In tre puntate, andiamo alla scoperta dei borghi di mare che secondo noi sono da visitare assolutamente nel 2018. Abbiamo cercato di non essere scontati…

Quali sono i borghi di mare italiani più belli? Ci siamo fatti questa domanda in redazione e poco ci mancava che venissimo alle mani per stilare una sorta di classifica. Quella che leggerete in tre puntate puntate è il frutto (sofferto) del nostro lavoro di selezione. Unico criterio? La non scontatezza (non troverete Portofino, Capri, etc…).

Per il 2018, ecco la nostra lista dei più suggestivi paesi affacciati sulle nostre coste, partendo dalla Liguria per arrivare fino al Friuli-Venezia Giulia. Luoghi da ricordarsi quando pianificherete la vostra crociera estiva, visto che sono tutti raggiungibili via mare: o grazie a un marina locale, oppure con il tender lasciando la barca alla fonda. Non siete d’accordo con le nostre scelte? Con un bel commento indicateci quali sono, secondo voi, i borghi di mare imperdibili del 2018! Ecco l’ultima puntata…

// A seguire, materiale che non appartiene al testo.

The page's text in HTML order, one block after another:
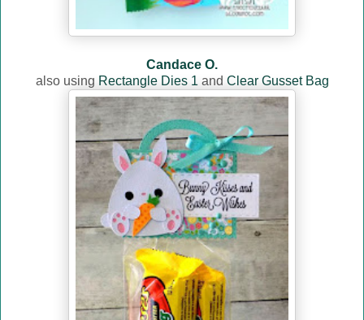
Candace O.
also using Rectangle Dies 1 and Clear Gusset Bag
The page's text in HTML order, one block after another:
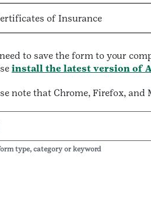
of Insurance
to save the form to your
install the latest version of
note that Chrome, Firefox, and
type, category or keyword
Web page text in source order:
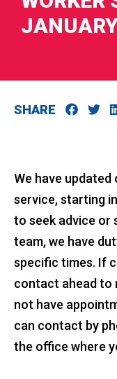
LOSS
SHARE
We have
service, starting
to seek advice or
team, we have
specific times. If
contact ahead to
not have
can contact by
the office where
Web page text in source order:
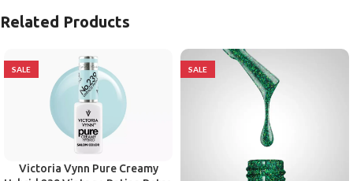
Related Products
SALE
Victoria Vynn Pure Creamy
SALE
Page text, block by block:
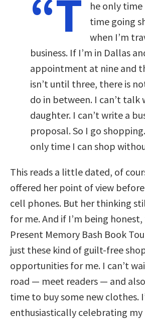
“T
he only time
time going
when I’m
business. If I’m in Dallas
appointment at nine and
isn’t until three, there is
do in between. I can’t talk
daughter. I can’t write a
proposal. So I go
only time I can shop
This reads a little dated, of
offered her point of view
cell phones. But her thinking
for me. And if I’m being honest,
Present Memory Bash Book
just these kind of guilt-free
opportunities for me. I can’t
road — meet readers — and
time to buy some new clothes.
enthusiastically celebrating my
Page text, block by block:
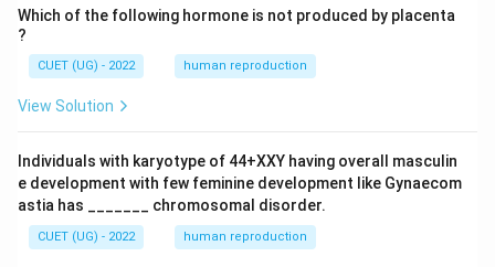
Which of the following hormone is not produced by placenta
?
CUET (UG) - 2022 human reproduction
View Solution
Individuals with karyotype of 44+XXY having overall masculin
e development with few feminine development like Gynaecom
astia has _______ chromosomal disorder.
CUET (UG) - 2022 human reproduction

I BORGHI DI MARE PIU’ AFFASCINANTI DI ITALIA

11. VIESTE (Foggia)
Vieste è la città situata più ad est dell’intero Promontorio del Gargano, in posizione isolata rispetto agli altri centri garganici, motivo che le ha attribuito in passato la denominazione “La Sperduta”. Imperdibile è il borgo medievale della città, che si snoda nelle sue stradine strette e tortuose, fra le case bianche, dai piccoli usci e dalle ripide e anguste scalinate, che di tanto in tanto sono unite da esili archi.

12. SIROLO (Ancona)
Incastonato nel verde del Parco del Conero e affacciato sulle bellissime spiagge della Riviera, sorge Sirolo, antico borgo medievale le cui spiagge vantano le acque più cristalline e trasparenti dell’Adriatico. Le bellezze naturali di Sirolo si integrano con l’architettura decisa di impianto medievale che contraddistingue invece il centro storico. Un tempo infatti Sirolo era un vero e proprio castello fortificato e ancora oggi camminare per il centro è come intrufolarsi in un dedalo di “vigoli” percorribili solo a piedi tra angoli e scorci di grande impatto.

13. CHIOGGIA (Venezia)
Un tuffo nella magia delle calli, tra i pittoreschi canali San Domenico e Lombardo che rendono Chioggia una piccola Venezia. Di origini romane, questo lembo veneziano si popolò con l’afflusso degli abitanti dell’entroterra veneto fuggiti alle invasioni barbariche.
Il patrimonio architettonico è fatto di case e di ponti, uniche e colorate forme al centro di un habitat lagunare in cui convivono anche gli aspetti naturali da salvaguardare e proteggere. Il vociare cadenzato caratteristico chioggiotto sembra una festa a cielo aperto nelle giornate di mercato, in una commistione di chiacchiere e lavoro.

14. MUGGIA (Trieste)
Nell’ultimo lembo d’Italia la costa pare ripiegarsi su se stessa: qui si apre la Baia di Muggia, caratteristica località dalle fattezze istro-venete. Approdando nella pittoresca darsena, pare quasi di entrare dentro le calli e le piazzette. L’atmosfera di stampo veneziano non si respira solo grazie alle architetture: anche il dialetto, i costumi e le tradizioni gastronomiche lasciano trapelare un intenso passato condiviso con la Serenissima.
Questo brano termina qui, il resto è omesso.